Attempting to understand LSTM'S input

I’m trying to figure out how PyTorch LSTM takes input. I’ve read the documentation, but I’d like someone more experienced to confirm or correct what I’ve gathered so far.

Initially, let’s establish notation in accordance with the documentation.

  1. N = Batch Size
  2. L = Sequence Length
  3. H-IN = input_size where input_size is defined as

The number of expected features in the input x

where x is defined as the input at time t if I’ve understood correctly.

I’ll provide 2 examples.

Example - 1:

Say I have 3 instances/sequences per batch so N = 3 and each instance/sequence is represented as [X, Y] where X and Y are numbers so L = 2 and both X and Y correspond to the first and second timestep respectively. Each instance here could for example be the numerical representation of a sentence.

Therefore the correct way to do it for 1 layer and a hidden state of 4 would be like this:

batch_tensor = torch.tensor([
    # The first sequence [1, 2] of length 2 where 1 is the first timestep and 2 is the second timestep
    [[1], [2]],

    # The second sequence [4, 5] of length 2 where 4 is the first timestep and 5 is the second timestep    
    [[4], [5]],  

    # The third sequence [7, 8] of length 2 where 7 is the first timestep and 8 is the second timestep    
    [[7], [8]]  
], dtype=torch.float32)

print(batch_tensor.shape)

# Outputs -> torch.Size([3, 2, 1])

# input_size should be 1 as each timestep has dimensionality of 1
lstm = nn.LSTM(input_size=1, hidden_size=4, num_layers=1, batch_first=True)

Example - 2:

This time I have 3 instances/sequences per batch so N = 3 and each instance/sequence is represented as [X, Y] where X and Y are vectors this time so L = 2 and both X and Y correspond to the first and second timestep respectively.

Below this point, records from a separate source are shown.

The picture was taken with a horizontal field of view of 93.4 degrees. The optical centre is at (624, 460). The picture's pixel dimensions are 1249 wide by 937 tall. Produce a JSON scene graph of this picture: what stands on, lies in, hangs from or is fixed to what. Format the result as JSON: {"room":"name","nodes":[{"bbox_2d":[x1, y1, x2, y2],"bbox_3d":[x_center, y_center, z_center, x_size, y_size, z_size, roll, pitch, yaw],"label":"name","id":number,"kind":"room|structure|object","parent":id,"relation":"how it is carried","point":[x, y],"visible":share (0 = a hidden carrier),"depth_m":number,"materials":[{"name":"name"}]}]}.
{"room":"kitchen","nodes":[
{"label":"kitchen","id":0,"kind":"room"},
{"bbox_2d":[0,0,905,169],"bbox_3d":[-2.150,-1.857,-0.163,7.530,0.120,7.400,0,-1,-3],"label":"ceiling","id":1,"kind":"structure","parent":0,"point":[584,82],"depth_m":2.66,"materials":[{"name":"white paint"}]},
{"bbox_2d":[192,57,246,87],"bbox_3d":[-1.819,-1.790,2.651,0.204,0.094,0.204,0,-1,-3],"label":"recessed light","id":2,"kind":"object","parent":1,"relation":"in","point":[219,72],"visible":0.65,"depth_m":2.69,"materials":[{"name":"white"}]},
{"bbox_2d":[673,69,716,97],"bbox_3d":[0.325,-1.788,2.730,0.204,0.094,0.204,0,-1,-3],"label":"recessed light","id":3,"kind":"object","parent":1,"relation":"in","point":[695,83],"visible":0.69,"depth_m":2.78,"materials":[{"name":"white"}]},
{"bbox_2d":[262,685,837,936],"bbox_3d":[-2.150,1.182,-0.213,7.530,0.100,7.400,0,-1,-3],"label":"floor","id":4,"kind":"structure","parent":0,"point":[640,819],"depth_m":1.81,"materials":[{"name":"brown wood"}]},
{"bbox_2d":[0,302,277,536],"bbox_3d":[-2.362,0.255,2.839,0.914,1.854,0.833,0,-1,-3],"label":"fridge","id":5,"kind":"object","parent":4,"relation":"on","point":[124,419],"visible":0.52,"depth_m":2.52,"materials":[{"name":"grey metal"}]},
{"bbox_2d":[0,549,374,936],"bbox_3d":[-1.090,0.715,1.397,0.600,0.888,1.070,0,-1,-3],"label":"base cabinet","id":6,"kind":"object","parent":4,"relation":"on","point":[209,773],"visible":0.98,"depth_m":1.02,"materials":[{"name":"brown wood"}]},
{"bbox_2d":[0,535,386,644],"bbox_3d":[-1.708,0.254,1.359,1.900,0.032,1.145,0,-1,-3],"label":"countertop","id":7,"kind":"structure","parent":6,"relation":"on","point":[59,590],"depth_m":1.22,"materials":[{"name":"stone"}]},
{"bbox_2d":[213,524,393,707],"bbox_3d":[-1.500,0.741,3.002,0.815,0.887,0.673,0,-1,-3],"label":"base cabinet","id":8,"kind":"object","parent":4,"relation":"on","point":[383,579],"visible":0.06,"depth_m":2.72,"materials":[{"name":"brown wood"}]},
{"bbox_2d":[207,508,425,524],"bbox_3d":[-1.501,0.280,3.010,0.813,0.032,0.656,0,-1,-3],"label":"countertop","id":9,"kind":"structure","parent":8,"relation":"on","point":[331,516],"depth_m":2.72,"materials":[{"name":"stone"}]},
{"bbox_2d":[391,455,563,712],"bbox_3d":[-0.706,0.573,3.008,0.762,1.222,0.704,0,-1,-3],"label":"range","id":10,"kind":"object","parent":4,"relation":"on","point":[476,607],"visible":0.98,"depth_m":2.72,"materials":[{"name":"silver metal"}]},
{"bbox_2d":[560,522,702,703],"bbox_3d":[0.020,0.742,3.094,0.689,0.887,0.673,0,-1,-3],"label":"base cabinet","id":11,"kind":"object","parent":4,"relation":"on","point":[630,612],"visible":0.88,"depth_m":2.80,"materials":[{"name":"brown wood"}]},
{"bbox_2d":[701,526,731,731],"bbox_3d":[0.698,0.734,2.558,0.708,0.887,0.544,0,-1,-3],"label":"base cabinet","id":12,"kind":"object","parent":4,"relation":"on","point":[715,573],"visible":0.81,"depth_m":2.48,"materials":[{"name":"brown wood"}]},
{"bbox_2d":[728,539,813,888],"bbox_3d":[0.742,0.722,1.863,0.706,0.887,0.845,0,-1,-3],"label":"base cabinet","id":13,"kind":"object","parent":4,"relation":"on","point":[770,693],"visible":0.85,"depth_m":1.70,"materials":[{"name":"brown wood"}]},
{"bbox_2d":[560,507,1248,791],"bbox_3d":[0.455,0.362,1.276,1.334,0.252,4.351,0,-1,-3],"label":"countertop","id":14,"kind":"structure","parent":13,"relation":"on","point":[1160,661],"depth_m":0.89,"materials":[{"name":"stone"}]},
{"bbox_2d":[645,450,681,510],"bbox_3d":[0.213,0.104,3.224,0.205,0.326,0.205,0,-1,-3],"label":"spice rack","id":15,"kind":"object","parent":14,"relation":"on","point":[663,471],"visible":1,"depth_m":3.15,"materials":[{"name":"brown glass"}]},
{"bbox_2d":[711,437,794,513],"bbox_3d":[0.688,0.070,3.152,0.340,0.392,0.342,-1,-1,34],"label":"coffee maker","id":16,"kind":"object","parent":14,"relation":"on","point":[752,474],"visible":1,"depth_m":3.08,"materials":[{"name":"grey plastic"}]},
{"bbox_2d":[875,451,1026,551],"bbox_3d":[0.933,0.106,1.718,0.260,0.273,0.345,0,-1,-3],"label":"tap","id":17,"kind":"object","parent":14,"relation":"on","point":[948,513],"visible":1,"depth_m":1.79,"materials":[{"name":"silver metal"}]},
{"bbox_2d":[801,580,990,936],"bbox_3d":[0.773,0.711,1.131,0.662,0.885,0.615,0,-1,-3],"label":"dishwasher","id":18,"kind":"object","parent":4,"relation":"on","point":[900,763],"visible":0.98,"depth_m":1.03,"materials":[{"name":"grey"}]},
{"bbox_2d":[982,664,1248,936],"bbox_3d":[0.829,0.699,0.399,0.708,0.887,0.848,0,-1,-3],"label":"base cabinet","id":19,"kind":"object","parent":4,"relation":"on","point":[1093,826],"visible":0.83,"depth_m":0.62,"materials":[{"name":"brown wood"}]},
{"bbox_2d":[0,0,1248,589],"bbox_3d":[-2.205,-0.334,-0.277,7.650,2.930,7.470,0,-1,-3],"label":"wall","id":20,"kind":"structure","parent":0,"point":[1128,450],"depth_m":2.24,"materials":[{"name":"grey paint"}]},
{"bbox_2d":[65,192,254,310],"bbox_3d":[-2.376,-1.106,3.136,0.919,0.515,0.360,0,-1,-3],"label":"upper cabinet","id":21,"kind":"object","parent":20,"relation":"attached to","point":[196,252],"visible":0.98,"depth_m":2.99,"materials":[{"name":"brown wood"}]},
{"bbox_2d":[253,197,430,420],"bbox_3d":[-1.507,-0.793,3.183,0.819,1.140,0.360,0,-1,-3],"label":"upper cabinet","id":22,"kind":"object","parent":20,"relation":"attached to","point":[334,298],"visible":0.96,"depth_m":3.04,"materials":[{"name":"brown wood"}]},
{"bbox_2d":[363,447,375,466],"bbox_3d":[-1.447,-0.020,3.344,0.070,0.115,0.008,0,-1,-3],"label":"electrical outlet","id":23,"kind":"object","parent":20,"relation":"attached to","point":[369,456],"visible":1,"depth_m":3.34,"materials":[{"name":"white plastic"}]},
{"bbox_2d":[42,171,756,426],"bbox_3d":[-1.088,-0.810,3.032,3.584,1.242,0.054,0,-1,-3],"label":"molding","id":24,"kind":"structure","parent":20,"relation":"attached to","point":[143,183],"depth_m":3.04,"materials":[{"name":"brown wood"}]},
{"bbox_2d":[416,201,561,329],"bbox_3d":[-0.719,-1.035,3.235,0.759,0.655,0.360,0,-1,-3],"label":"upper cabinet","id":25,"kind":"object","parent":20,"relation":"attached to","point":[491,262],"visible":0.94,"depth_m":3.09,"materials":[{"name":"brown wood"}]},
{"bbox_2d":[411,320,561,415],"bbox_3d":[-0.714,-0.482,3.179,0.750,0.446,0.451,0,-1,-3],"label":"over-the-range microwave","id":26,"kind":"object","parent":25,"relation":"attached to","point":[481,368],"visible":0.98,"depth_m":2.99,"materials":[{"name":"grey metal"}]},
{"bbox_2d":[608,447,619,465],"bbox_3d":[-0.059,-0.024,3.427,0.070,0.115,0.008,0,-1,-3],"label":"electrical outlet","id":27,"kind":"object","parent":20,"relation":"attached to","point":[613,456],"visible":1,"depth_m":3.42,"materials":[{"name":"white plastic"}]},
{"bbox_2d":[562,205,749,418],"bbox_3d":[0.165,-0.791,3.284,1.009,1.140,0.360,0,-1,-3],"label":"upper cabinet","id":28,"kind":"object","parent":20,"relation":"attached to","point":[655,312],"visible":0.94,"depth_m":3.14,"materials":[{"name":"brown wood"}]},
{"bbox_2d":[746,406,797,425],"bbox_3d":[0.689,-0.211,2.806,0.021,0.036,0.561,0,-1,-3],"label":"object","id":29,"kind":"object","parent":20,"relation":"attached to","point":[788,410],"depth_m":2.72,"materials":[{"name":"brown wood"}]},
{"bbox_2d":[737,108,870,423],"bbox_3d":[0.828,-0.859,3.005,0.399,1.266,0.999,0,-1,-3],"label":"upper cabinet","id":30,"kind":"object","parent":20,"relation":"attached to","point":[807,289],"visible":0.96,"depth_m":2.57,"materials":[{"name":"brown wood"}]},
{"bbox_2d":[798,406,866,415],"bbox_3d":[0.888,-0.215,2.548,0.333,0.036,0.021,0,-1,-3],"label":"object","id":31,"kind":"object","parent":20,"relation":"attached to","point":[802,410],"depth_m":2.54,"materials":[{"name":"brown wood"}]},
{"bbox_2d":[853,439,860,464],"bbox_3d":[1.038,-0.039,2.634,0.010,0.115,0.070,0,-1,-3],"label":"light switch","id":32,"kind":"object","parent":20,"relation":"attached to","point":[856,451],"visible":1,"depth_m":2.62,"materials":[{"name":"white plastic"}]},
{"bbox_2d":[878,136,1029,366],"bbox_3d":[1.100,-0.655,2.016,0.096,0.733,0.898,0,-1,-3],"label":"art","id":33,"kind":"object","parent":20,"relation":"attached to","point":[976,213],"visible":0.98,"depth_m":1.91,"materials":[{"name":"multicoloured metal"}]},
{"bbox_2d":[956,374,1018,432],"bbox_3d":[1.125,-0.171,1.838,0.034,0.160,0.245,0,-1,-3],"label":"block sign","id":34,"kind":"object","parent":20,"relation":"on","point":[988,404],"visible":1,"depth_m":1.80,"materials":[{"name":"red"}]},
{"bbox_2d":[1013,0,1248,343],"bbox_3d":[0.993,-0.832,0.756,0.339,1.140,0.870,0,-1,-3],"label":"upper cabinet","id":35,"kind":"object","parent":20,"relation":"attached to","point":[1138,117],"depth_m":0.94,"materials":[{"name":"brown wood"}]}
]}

Each instance here could for example be the representation of a 2-words sentence where X is the word embedding for the first word and Y is the word embedding for the second word.

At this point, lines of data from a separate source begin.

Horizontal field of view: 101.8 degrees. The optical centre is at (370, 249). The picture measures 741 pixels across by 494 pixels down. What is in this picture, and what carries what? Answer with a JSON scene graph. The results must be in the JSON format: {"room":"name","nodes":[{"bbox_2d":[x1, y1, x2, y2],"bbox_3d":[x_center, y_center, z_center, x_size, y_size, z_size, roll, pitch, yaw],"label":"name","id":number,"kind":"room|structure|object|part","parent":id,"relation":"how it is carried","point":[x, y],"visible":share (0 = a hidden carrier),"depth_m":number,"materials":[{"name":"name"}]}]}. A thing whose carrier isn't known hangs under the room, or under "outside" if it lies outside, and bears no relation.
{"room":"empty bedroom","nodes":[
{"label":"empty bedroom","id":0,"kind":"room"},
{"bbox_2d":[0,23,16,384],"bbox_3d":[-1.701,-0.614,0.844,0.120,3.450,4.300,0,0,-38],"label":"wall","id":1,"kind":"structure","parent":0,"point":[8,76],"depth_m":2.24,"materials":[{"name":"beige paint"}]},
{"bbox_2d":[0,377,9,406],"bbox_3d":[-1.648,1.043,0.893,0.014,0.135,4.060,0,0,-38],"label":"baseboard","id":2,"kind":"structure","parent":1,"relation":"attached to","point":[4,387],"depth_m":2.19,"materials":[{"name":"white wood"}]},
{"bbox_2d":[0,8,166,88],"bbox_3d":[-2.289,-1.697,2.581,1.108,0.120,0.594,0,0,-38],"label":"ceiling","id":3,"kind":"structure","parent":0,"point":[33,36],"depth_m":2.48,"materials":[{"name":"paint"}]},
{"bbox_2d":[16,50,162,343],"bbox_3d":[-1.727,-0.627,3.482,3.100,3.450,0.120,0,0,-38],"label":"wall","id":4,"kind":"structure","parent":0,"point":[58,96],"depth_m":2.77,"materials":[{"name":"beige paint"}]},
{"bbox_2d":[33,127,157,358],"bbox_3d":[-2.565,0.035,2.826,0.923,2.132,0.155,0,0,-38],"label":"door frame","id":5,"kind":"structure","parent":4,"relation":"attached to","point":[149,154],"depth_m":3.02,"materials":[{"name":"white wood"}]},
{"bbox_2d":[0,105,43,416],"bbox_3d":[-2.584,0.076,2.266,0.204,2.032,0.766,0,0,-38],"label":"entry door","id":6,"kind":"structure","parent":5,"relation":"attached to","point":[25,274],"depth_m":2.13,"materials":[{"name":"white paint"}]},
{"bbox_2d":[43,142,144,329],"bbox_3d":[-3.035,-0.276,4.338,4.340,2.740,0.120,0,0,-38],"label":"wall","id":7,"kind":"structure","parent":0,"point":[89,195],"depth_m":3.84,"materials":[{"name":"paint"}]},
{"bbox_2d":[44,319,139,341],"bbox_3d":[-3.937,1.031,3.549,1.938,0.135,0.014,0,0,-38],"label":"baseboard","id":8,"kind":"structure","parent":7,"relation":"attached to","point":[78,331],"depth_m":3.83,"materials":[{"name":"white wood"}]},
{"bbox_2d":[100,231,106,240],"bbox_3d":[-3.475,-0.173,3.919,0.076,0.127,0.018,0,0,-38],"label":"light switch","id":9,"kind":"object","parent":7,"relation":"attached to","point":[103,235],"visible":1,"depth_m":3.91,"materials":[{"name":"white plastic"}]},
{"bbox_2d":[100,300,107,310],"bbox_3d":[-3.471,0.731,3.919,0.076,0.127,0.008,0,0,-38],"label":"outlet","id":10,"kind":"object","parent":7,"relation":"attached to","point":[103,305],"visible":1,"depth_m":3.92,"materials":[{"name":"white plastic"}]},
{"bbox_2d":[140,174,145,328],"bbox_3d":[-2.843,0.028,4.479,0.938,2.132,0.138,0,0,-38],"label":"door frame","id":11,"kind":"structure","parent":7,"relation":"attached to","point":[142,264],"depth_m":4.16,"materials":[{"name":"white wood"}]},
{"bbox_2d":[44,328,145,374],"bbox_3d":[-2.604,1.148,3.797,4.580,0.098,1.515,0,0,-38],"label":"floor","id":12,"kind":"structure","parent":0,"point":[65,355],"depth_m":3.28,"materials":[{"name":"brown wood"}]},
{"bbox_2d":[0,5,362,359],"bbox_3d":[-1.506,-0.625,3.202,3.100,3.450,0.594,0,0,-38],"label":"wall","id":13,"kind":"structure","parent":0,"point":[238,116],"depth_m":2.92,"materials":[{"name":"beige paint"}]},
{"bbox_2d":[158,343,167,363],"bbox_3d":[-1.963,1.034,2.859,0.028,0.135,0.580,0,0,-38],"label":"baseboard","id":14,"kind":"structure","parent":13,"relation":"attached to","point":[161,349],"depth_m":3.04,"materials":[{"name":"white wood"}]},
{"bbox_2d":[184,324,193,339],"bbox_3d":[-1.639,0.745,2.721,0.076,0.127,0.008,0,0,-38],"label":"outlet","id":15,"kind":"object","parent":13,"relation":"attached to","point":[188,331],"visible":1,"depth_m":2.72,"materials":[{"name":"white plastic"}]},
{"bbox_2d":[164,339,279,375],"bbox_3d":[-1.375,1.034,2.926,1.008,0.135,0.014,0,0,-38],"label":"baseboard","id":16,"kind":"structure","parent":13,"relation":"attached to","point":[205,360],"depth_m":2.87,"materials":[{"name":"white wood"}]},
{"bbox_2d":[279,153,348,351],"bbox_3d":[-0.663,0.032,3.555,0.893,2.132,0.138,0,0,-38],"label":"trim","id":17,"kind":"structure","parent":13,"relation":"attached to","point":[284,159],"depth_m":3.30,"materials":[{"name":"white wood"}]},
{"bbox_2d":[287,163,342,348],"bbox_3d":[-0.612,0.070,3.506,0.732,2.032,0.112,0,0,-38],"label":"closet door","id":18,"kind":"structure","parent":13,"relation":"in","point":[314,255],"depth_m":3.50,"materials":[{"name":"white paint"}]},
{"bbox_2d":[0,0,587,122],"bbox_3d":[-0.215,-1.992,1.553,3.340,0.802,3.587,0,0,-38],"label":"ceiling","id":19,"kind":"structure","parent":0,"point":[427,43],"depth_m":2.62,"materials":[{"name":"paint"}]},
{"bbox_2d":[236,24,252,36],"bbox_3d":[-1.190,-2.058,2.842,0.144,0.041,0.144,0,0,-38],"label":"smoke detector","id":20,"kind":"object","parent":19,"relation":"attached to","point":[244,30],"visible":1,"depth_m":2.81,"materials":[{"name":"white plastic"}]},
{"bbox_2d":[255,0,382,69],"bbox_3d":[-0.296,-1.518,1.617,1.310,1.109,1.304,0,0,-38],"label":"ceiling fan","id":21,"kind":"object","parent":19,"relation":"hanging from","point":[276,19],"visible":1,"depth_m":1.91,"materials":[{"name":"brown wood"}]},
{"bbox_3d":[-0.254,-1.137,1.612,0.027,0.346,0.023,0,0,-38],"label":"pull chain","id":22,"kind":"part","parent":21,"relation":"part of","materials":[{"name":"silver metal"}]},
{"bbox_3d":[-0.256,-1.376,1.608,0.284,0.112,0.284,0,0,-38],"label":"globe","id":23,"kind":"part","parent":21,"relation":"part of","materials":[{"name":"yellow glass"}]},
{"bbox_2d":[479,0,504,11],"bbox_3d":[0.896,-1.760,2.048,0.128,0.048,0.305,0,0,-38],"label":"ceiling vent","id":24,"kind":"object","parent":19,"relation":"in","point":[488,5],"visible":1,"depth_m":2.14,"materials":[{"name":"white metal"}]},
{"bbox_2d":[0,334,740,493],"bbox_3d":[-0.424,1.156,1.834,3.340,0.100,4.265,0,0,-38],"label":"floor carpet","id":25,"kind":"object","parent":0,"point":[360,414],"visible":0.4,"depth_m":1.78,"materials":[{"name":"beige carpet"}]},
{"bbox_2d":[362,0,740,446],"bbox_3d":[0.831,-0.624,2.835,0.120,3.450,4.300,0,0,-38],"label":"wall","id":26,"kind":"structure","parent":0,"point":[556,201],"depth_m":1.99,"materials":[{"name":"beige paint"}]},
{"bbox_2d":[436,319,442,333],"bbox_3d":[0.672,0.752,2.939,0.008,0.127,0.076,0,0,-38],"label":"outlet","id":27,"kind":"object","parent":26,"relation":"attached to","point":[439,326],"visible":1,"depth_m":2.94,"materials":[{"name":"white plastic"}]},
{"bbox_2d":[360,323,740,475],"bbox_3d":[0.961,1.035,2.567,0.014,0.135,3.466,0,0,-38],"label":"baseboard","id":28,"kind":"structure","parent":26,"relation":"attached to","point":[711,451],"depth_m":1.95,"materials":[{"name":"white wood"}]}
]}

Therefore the correct way to do it for 1 layer and a hidden state of 4 would be like this:

batch_tensor = torch.tensor([
    # The first sequence [[1, 1.5], [2, 2.5]] of length 2 where [1, 1.5] is the first timestep and [2, 2.5] is the second timestep
    [[1, 1.5], [2, 2.5]],

    # The second sequence [[4, 4.5], [5, 5.5]] of length 2 where [4, 4.5] is the first timestep and [5, 5.5] is the second timestep
    [[4, 4.5], [5, 5.5]],

    # The third sequence [[7, 7.5], [8, 8.5]] of length 2 where [7, 7.5] is the first timestep and [8, 8.5] is the second timestep
    [[7, 7.5], [8, 8.5]]
], dtype=torch.float32)

print(batch_tensor.shape)

# Outputs -> torch.Size([3, 2, 2])

# input_size should be 2 as each timestep has dimensionality of 2
lstm = nn.LSTM(input_size=2, hidden_size=4, num_layers=1, batch_first=True)

Questions:

  1. Are my examples correct?
  2. In both examples after playing around to see if something would break, I decided to set the input_size to 2000 but it still worked and I wonder why that is.
  1. From what I can tell, you are using it correctly.
  2. Why would a larger input size break something? In the simplest case of an RNN at one time step, if we took an input size of 2,000 and matmuled that by weights of size (2,000, 4), we would have an output size of 4. Nothing unusual there.